Om tien uur vertrokken we van onze camperplaats onder de “rook” van de scheepslift in Thieu voor een kort tochtje naar Ronquières, waar we een volgend scheepvaartwonder gingen bewonderen: het hellend vlak. Om een hoogteverschil van 68 meter te overbruggen en te voldoen aan de eis om schepen tot 1350 ton over de Belgische wateren te kunnen laten varen werd in 1968 het Hellend Vlak van Ronquières in het kanaal Charlerois – Brussel opgeleverd. Over een afstand van 1432 meter dalen of klimmen twee bakken met een helling van 5 procent. Een schip vaart in een bak en wordt naar boven of beneden gebracht. Na de sluiting van de Waalse steenkoolmijnen nam de functie van het hellend vlak langzaam af voor de beroepsvaart, waardoor ook het Hellend Vlak bijgeschreven werd op het lijstje van de “grote nutteloze werken van België”.

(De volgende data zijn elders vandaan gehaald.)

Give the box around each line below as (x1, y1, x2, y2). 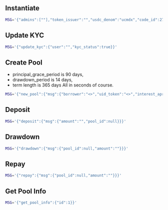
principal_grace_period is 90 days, (12, 71, 84, 77)
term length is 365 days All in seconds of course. (12, 82, 114, 88)
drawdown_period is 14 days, (12, 77, 73, 83)
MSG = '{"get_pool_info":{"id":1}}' (5, 200, 77, 205)
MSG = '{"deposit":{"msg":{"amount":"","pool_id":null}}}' (5, 118, 126, 124)
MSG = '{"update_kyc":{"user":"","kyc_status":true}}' (5, 44, 117, 49)
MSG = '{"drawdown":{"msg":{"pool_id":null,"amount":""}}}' (5, 146, 128, 151)
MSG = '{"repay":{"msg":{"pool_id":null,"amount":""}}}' (5, 173, 122, 178)
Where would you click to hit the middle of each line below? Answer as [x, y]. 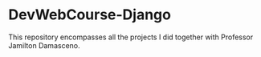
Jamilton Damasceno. [44, 45]
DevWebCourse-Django [90, 15]
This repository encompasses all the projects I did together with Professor [131, 37]
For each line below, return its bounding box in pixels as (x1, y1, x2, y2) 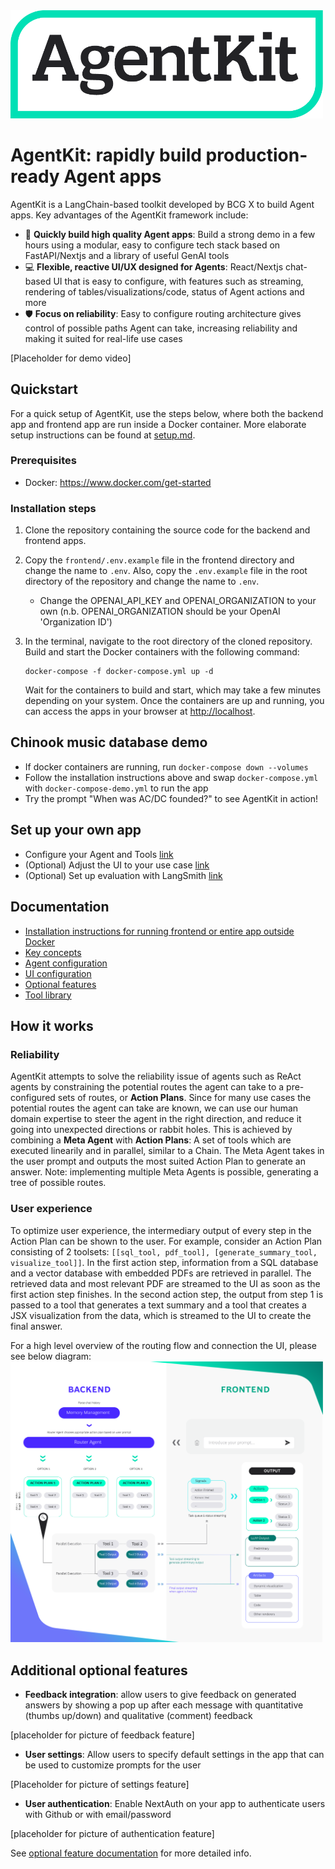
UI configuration (24, 967, 92, 979)
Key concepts (24, 946, 82, 958)
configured (10, 1092, 56, 1104)
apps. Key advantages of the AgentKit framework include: (10, 209, 249, 221)
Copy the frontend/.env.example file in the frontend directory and (24, 554, 295, 566)
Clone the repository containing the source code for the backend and (24, 524, 311, 536)
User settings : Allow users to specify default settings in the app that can (24, 1749, 325, 1761)
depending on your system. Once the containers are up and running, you (24, 695, 325, 707)

Eén voordeel: er wordt tegenwoordig behoorlijk verdiend aan toeristen. Behalve de bekende spektakelkoers (deze keer “een boot, een leven”, over het leven van de binnenvaartschippers) is er ook een panoramatoren.
Na het bezoek van het hellend vlak ging de tocht naar
Antwerpen, waar plaatsen gereserveerd waren op de voormalige camping Vogelzang.
Ik volsta met enkele foto’s van Antwerpen, we komen er ongetwijfeld op korte
termijn terug.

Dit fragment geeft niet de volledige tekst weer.